Neverending saga of Tsukiji market continues as it reopens to tourists again

It was 5:30 a.m. Monday and the tuna auction was ready to begin at Tokyo’s famous Tsukiji fish market, with more than 100 frozen tuna laid out in order.

It was 5:30 a.m. Monday and the tuna auction was ready to begin at Tokyo’s famous Tsukiji fish market, with more than 100 frozen tuna laid out in order. The bell rang and visitors cheered, happy to see an event that was off-limits to them just the day before.

They snapped pictures as the auctioneer called out prices like he was chanting a sutra; buyers bid with quick and subtle hand signals. The auction proceeded at a tremendous speed, and one by one tuna were marked with their buyers’ names. The untrained eye would doubtless have a hard time telling who won what.

“I was dreaming of seeing the auction,” Francois Delahaye, 54, chief operating officer of the French luxury hotel firm Dorchester Collection, said as he waited in line at about 4:30 a.m. to get access to the auction. “I wanted to come here, but the auction was closed.”

Tsukiji fish market, part of the Tokyo Metropolitan Central Wholesale Market, on Monday once again began accepting visitors to its popular frozen tuna auction–but with a significant new rule.
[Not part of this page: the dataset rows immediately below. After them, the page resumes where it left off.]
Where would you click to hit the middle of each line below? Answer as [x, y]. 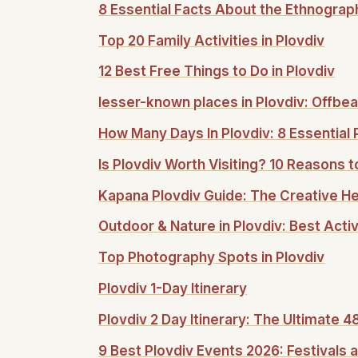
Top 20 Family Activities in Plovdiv [212, 40]
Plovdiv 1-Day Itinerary [173, 288]
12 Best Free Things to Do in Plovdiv [217, 72]
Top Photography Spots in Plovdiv [212, 258]
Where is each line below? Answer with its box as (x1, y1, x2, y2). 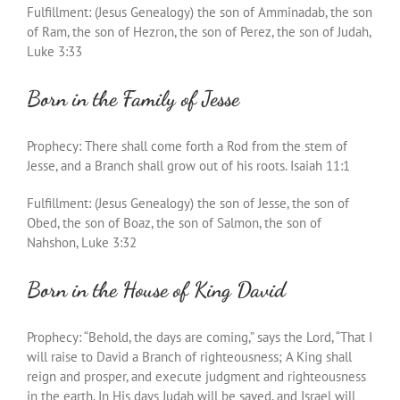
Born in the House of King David (27, 276, 286, 303)
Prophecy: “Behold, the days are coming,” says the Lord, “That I (27, 328, 372, 346)
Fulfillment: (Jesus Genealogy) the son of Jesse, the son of (27, 194, 349, 212)
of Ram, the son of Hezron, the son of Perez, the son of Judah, (27, 22, 371, 40)
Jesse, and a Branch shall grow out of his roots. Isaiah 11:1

The Tokyo metropolitan government, which oversees the market, now limits the number of auction visitors to 140 a day on a first-come, first-served basis.

A magnet for foreign tourists, Tsukiji market has been in the headlines recently over some visitors’ obstructive behavior, such as using flash photography in prohibited areas and touching fish–some people have even kissed them. In 2008, the metropolitan government began allowing sightseers to view the auction only from a designated area.

Nevertheless, the auction continued to be plagued by its growing popularity. Metropolitan authorities finally decided to temporarily close it to the public after more than 500 people crowded into the makeshift observation spot, which has a capacity of only 70, on April 5.

Tsukiji’s popularity has increased through word of mouth and its listing in many travel books as a must-see destination. Also, the annual number of tourists visiting Japan has jumped about 60 percent to more than 8.3 million since the government launched its “Visit Japan Campaign” in 2003.

April usually sees a higher number of foreign travelers due to the cherry blossom season, and an unprecedented number swarmed the Tsukiji market early last month.

But there seems to be more behind Tsukiji’s popularity.

According to Yasutake Tsukamoto, director of the Tourist Information Center run by the Japan National Tourism Organization (JNTO), foreign tourists have become more interested in “experience-oriented” sightseeing.

“Tsukiji starts its day early. Ten years ago we believed foreign tourists went there because of jet lag,” Tsukamoto said. “In recent years, however, they seem to view Tsukiji as a microcosm of Japanese society. By eating at small, crowded eateries shoulder to shoulder with Tsukiji workers, they also feel they’re part of the marketplace.”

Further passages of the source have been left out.